To make things worse compilers, through the optimization of builds can even remove security fixes that developers carefully put in to mitigate known issues, for example, freeing memory to keep keys cryptographic keys and passwords from getting paged to disk.
The Critical Role of Binary Analysis
If all we have is a binary, the only way to understand the risks it represents is to analyze it in the same way an attacker would. However, doing this at scale and making the analysis actionable is challenging. Recent advancements in machine learning and language development are key to addressing this challenge.
Currently, tools that operate on binaries alone fall into two categories. The first are solutions akin to 1990s antivirus programs – matching binaries to known issues. The second category helps skilled professionals reverse engineer the binary’s contents more quickly.
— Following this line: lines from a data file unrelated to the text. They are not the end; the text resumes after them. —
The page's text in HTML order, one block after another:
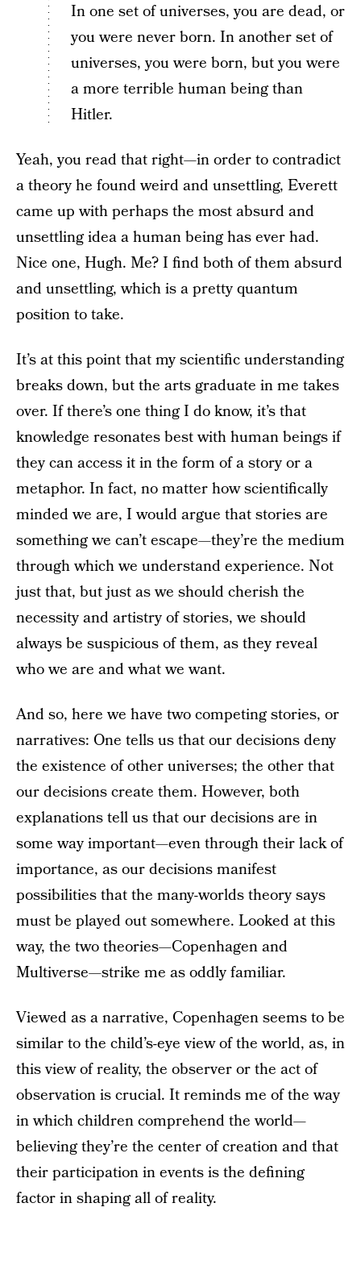
In one set of universes, you are dead, or
you were never born. In another set of
universes, you were born, but you were
a more terrible human being than
Hitler.
Yeah, you read that right—in order to contradict
a theory he found weird and unsettling, Everett
came up with perhaps the most absurd and
unsettling idea a human being has ever had.
Nice one, Hugh. Me? I find both of them absurd
and unsettling, which is a pretty quantum
position to take.
It’s at this point that my scientific understanding
breaks down, but the arts graduate in me takes
over. If there’s one thing I do know, it’s that
knowledge resonates best with human beings if
they can access it in the form of a story or a
metaphor. In fact, no matter how scientifically
minded we are, I would argue that stories are
something we can’t escape—they’re the medium
through which we understand experience. Not
just that, but just as we should cherish the
necessity and artistry of stories, we should
always be suspicious of them, as they reveal
who we are and what we want.
And so, here we have two competing stories, or
narratives: One tells us that our decisions deny
the existence of other universes; the other that
our decisions create them. However, both
explanations tell us that our decisions are in
some way important—even through their lack of
importance, as our decisions manifest
possibilities that the many-worlds theory says
must be played out somewhere. Looked at this
way, the two theories—Copenhagen and
Multiverse—strike me as oddly familiar.
Viewed as a narrative, Copenhagen seems to be
similar to the child’s-eye view of the world, as, in
this view of reality, the observer or the act of
observation is crucial. It reminds me of the way
in which children comprehend the world—
believing they’re the center of creation and that
their participation in events is the defining
factor in shaping all of reality.
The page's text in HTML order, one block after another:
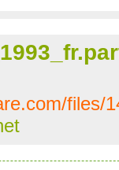
files/
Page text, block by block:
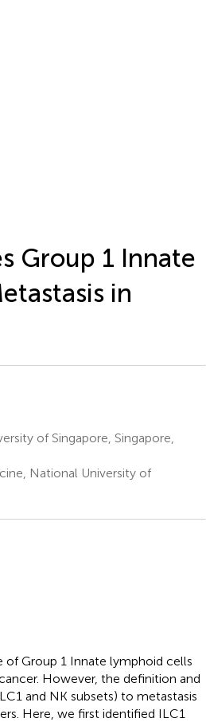
Group 1 Innate
in
of Singapore, Singapore,
National University of
Group 1 Innate lymphoid cells
However, the definition and
and NK subsets) to metastasis
Here, we first identified ILC1
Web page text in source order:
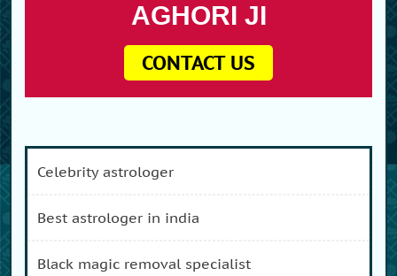
AGHORI JI
CONTACT US
celebrity astrologer
best astrologer in india
black magic removal specialist
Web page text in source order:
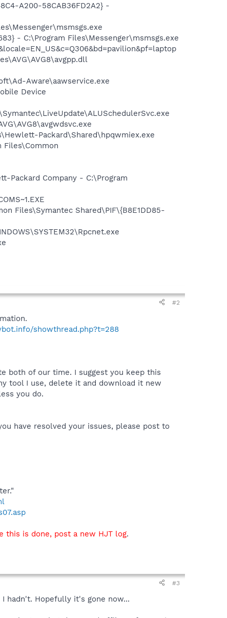
A200-58CAB36FD2A2} -
- C:\Program Files\Messenger\msmsgs.exe
Aware\aawservice.exe
Device
Packard\Shared\hpqwmiex.exe
Files\Common
Packard Company - C:\Program
Files\Symantec Shared\PIF\{B8E1DD85-
#2
showthread.php?t=288
both of our time. I suggest you keep this
tool I use, delete it and download it new
you do.
have resolved your issues, please post to
this is done, post a new HJT log.
#3
hadn't. Hopefully it's gone now...
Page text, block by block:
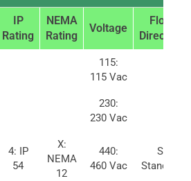
IP
Rating
NEMA
Rating
Voltage
Flow
Direction
115:
115 Vac
230:
230 Vac
4: IP
54
X:
NEMA
12
440:
460 Vac
S:
Standard
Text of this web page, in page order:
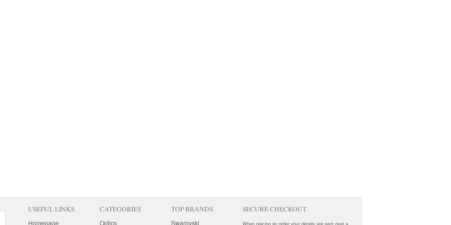
USEFUL LINKS
Homepage
CATEGORIES
Optics
TOP BRANDS
Swarovski
SECURE CHECKOUT
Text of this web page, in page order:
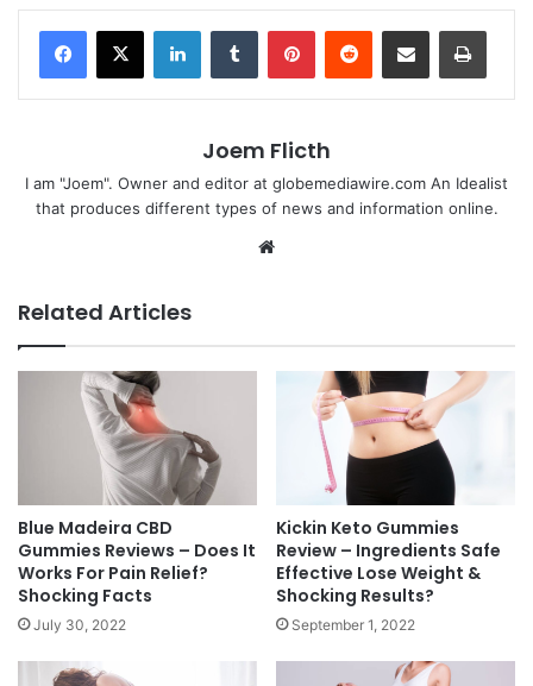
LinkedInTumblr PinterestReddit Share via Email Print
Joem Flicth
I am "Joem". Owner and editor at globemediawire.com An Idealist
that produces different types of news and information online.
Related Articles
Blue Madeira CBD
Gummies Reviews – Does It
Works For Pain Relief?
Shocking Facts
July 30, 2022
Kickin Keto Gummies
Review – Ingredients Safe
Effective Lose Weight &
Shocking Results?
September 1, 2022
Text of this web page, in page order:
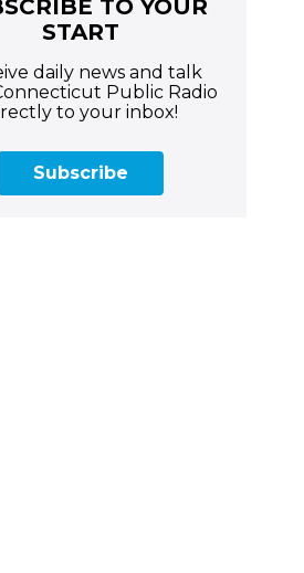
TO YOUR
START
daily news and talk
Public Radio
to your inbox!
Subscribe

Both categories have struggled to keep pace with the rapid changes in software over the past few decades. A new category of tools is emerging, led by companies like Binarly, which I advise. Binarly’s approach to automated binary analysis began with key goals such as achieving processor architecture independence and language independence. This enables the analysis of binaries across different architectures without duplicating threat intelligence and identifying insecure patterns stemming from ported code or common insecure Stack Overflow examples. Identifying static dependencies and which parts of them are used in a binary is both challenging and crucial for understanding the security issues that lie beneath the surface.
Their approach is remarkable in its ability to detect “known unknowns,” enabling the identification of classes of security vulnerabilities within a binary alone. Furthermore, through symbolic execution, they can perform reachability analysis, ensuring that flagged issues are not just theoretical but can potentially be exploited by attackers.
Though their approaches are not firmware-specific, Firmware is a great example of the problems that come from binary-only distributions and customers’ reliance on blind faith that their vendors are making the right security investments. It is their unique approach to binary analysis that has enabled them to file and report more CVEs in the last two years than have ever been reported before.
Binary analysis of this kind is crucial as it scrutinizes software in its final, executable form—the form in which attackers interact with it.
Conclusion
The lesson from the SolarWinds attack is clear: no build system-based approach to articulate dependencies is entirely secure. Ken Thompson’s 1984 assertion about the limitations of trusting any code you didn’t produce yourself remains relevant. In a world where software vulnerabilities have extensive and far-reaching impacts, binary analysis is indispensable. Binarly’s approach represents a paradigm shift in how we secure software, offering a more robust and comprehensive solution in our increasingly connected world.